From e67b665d03541eb5fc319136a3d074b7286d59eb Mon Sep 17 00:00:00 2001
From: Gu Zitao <guzitao@wxiat.com>
Date: Tue, 11 Nov 2025 16:58:00 +0800
Subject: [PATCH 4/5] sw64: fix random mmap base range

Sunway inclusion
category: feature
bugzilla: https://gitee.com/openeuler/kernel/issues/IDDHEJ

--------------------------------

The original random mmap base range was incorrect, it should be 0~256M,
but it was set to 0~1024G. So, fix it.

Signed-off-by: Gu Zitao <guzitao@wxiat.com>
Reviewed-by: He Sheng <hesheng@wxiat.com>
---
 arch/sw_64/mm/mmap.c | 2 +-
 1 file changed, 1 insertion(+), 1 deletion(-)

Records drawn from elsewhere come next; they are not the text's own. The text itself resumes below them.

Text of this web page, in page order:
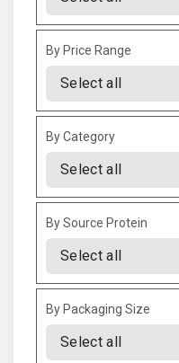
By Price Range
By Category
By Source Protein
By Packaging Size
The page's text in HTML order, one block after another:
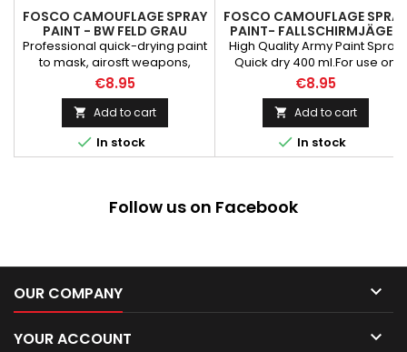
FOSCO CAMOUFLAGE SPRAY
PAINT - BW FELD GRAU
Professional quick-drying paint
to mask, airosft weapons,
vehicles and parts
repairs. Matte texture paint
absorbs the sun's rays and
reduces glare. PLEASE NOTE
THE PRESSURE CONTAINERS CAN
BE SHIPPED ONLY TO IRELAND!
€8.95
 Add to cart
 In stock
FOSCO CAMOUFLAGE SPRAY
PAINT- FALLSCHIRMJÄGER
GRÜN
High Quality Army Paint Spray
Quick dry 400 ml.For use on
weapons, vehicles, textiles,
toolsEasy removable from
most of surfaces PLEASE NOTE
THE PRESSURE CONTAINERS CAN
BE SHIPPED ONLY TO IRELAND!
€8.95
 Add to cart
 In stock
Follow us on Facebook
OUR COMPANY 
YOUR ACCOUNT 
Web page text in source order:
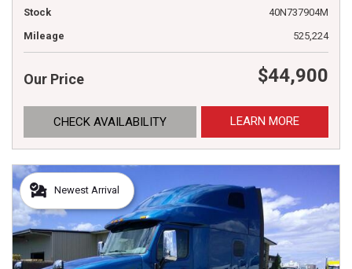
Stock
40N737904M
Mileage
525,224
Our Price $44,900
CHECK AVAILABILITY LEARN MORE
Newest Arrival
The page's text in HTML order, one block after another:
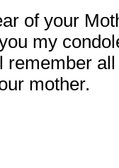
of your
my
remember
mother.
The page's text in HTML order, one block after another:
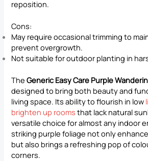
reposition.
Cons:
May require occasional trimming to
prevent overgrowth.
Not suitable for outdoor planting in
TheGeneric Easy Care Purple
designed to bring both beauty and
living space. Its ability to flourish in low
brighten up rooms that lack natural
versatile choice for almost any indoor
striking purple foliage not only
but also brings a refreshing pop of
corners.
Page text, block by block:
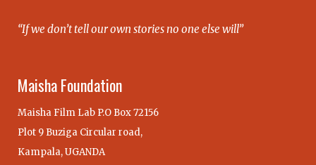
“If we don’t tell our own stories no one else will”
Maisha Foundation
Maisha Film Lab P.O Box 72156
Plot 9 Buziga Circular road,
Kampala, UGANDA
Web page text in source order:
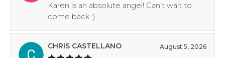
Karen is an absolute angel! Can’t wait to
come back :)
CHRIS CASTELLANO August 5, 2026
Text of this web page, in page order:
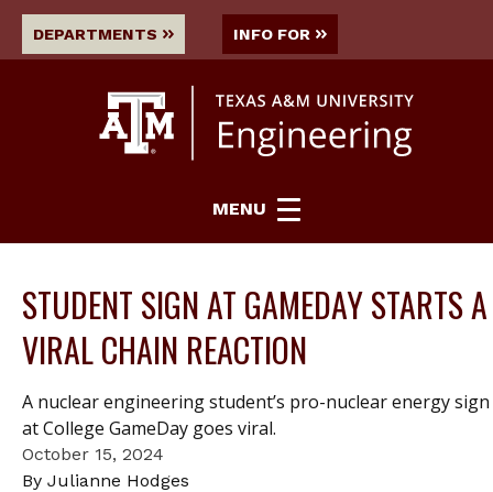
DEPARTMENTS INFO FOR
MENU
STUDENT SIGN AT GAMEDAY STARTS A
VIRAL CHAIN REACTION
A nuclear engineering student’s pro-nuclear energy sign
at College GameDay goes viral.
October 15, 2024
By Julianne Hodges
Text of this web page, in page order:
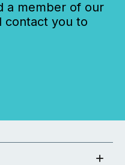
a member of our
contact you to
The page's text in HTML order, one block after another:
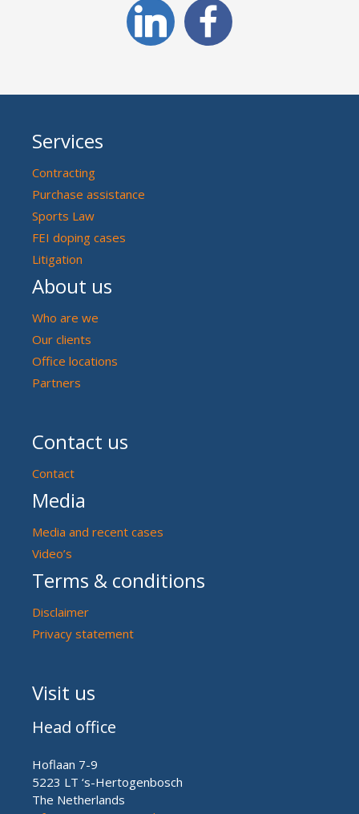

diff --git a/arch/sw_64/mm/mmap.c b/arch/sw_64/mm/mmap.c
index d4bf9a7d2627..45b3207d1466 100644
--- a/arch/sw_64/mm/mmap.c
+++ b/arch/sw_64/mm/mmap.c
@@ -113,7 +113,7 @@ arch_get_unmapped_area_topdown(struct file *filp, unsigned long addr,
 
 unsigned long arch_mmap_rnd(void)
 {
-	unsigned long rnd = get_random_long() & 0x7fffffful;
+	unsigned long rnd = get_random_long() & 0x7ffful;
 
 	return rnd << PAGE_SHIFT;
 }
-- 
Gitee


From 7bf17c7823507f83bafa2980e3d53c7b905b577e Mon Sep 17 00:00:00 2001
From: Jinyu Tang <tjytimi@163.com>
Date: Wed, 19 Nov 2025 08:29:09 +0800
Subject: [PATCH 5/5] sw64: ebpf: port arch_prepare_bpf_trampoline()

Sunway inclusion
category: feature
bugzilla: https://gitee.com/openeuler/kernel/issues/IDDHEJ

--------------------------------

Port the implementation of the arch_prepare_bpf_trampoline function
for SW64, which enabling support for eBPF fentry, fexit, and struct_ops
features.

We have tested these three features individually using the fentry, fexit,
and dummy test cases from the test_progs program under the tools directory.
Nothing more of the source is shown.